= WHAT YOU HAVE TO DO =
Only the lines of the data below from the one with "Environment variable : QUARKUS_CXF_CLIENT__CLIENTS__OTEL_ENABLED" through the one with "di quei dispositivi, l’indirizzo" are wanted. Repeat them exactly.

--- PROVIDED MATERIAL Enclosed Below ---

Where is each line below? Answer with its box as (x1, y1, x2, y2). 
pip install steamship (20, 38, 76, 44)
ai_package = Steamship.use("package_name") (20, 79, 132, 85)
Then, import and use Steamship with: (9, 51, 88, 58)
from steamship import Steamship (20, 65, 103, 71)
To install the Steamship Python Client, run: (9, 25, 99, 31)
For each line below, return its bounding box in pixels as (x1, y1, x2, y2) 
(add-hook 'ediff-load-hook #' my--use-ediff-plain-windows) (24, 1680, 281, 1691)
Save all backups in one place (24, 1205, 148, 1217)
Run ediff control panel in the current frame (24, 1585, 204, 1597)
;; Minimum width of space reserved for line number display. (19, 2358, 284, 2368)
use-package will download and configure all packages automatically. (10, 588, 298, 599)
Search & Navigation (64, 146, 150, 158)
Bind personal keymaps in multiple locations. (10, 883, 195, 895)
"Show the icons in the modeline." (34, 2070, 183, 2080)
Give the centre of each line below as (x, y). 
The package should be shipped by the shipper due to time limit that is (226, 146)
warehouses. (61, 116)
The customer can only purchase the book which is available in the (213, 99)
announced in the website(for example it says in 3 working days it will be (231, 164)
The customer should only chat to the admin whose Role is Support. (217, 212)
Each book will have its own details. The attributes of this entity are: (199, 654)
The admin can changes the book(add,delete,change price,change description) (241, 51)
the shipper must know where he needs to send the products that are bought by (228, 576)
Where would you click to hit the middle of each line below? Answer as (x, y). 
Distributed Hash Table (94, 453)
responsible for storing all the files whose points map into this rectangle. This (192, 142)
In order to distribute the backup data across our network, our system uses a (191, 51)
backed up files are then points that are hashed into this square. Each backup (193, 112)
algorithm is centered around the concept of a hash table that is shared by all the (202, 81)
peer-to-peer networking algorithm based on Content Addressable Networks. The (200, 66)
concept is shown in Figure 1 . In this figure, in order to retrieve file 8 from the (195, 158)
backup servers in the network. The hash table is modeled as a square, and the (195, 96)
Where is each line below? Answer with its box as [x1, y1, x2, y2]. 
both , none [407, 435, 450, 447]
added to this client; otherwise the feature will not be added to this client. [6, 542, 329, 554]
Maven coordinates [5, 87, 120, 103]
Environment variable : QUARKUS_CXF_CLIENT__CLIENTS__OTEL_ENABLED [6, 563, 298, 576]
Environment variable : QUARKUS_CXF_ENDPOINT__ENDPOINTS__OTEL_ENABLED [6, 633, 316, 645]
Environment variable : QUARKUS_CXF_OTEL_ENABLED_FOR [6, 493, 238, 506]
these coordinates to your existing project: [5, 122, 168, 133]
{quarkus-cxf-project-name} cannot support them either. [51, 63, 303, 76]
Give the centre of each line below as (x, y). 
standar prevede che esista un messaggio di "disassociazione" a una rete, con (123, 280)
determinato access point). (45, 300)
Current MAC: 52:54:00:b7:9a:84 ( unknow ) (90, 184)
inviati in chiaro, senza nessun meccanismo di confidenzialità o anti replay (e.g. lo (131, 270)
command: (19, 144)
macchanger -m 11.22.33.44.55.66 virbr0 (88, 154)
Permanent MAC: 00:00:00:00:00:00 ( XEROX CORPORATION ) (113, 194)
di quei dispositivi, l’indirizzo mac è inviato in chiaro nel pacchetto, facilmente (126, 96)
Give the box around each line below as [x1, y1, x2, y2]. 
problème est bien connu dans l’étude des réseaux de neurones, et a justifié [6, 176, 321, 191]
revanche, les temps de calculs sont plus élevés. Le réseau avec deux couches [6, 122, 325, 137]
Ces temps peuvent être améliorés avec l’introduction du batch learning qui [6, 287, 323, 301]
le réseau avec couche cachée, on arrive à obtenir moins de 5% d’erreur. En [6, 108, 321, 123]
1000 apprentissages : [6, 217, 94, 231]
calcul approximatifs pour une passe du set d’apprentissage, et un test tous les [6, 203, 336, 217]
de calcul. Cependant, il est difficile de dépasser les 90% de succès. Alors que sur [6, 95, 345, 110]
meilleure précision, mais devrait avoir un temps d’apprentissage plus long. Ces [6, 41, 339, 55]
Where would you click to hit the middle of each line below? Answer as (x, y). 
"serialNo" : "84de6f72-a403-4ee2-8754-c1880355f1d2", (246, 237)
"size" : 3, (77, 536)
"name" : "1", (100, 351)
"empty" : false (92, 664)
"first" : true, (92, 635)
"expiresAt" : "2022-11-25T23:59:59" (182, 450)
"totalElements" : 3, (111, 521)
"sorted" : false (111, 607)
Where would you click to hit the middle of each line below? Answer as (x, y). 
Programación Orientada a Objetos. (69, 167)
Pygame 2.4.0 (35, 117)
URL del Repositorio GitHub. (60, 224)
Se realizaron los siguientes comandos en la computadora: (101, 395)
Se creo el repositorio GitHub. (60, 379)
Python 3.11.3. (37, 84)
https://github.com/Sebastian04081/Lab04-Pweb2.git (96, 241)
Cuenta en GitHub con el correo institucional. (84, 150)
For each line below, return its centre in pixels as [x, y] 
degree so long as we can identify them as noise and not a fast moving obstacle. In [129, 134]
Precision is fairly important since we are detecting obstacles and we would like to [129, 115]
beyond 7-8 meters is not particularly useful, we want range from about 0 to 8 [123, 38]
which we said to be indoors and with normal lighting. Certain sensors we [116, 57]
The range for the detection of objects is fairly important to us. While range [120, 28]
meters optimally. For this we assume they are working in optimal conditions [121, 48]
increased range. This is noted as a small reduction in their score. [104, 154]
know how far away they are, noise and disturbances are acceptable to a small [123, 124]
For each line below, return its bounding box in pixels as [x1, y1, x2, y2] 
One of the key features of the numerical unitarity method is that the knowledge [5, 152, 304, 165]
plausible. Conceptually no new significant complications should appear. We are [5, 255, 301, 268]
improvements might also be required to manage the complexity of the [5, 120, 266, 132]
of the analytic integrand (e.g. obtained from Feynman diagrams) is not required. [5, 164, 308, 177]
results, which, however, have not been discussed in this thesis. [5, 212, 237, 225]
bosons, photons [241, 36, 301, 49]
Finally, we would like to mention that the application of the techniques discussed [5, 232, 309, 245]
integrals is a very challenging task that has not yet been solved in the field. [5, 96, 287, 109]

--- End of Enclosed PROVIDED MATERIAL ---

= OUTPUT =
Environment variable : QUARKUS_CXF_CLIENT__CLIENTS__OTEL_ENABLED [6, 563, 298, 576]
Environment variable : QUARKUS_CXF_ENDPOINT__ENDPOINTS__OTEL_ENABLED [6, 633, 316, 645]
Environment variable : QUARKUS_CXF_OTEL_ENABLED_FOR [6, 493, 238, 506]
these coordinates to your existing project: [5, 122, 168, 133]
{quarkus-cxf-project-name} cannot support them either. [51, 63, 303, 76]
Give the centre of each line below as (x, y). 
standar prevede che esista un messaggio di "disassociazione" a una rete, con (123, 280)
determinato access point). (45, 300)
Current MAC: 52:54:00:b7:9a:84 ( unknow ) (90, 184)
inviati in chiaro, senza nessun meccanismo di confidenzialità o anti replay (e.g. lo (131, 270)
command: (19, 144)
macchanger -m 11.22.33.44.55.66 virbr0 (88, 154)
Permanent MAC: 00:00:00:00:00:00 ( XEROX CORPORATION ) (113, 194)
di quei dispositivi, l’indirizzo mac è inviato in chiaro nel pacchetto, facilmente (126, 96)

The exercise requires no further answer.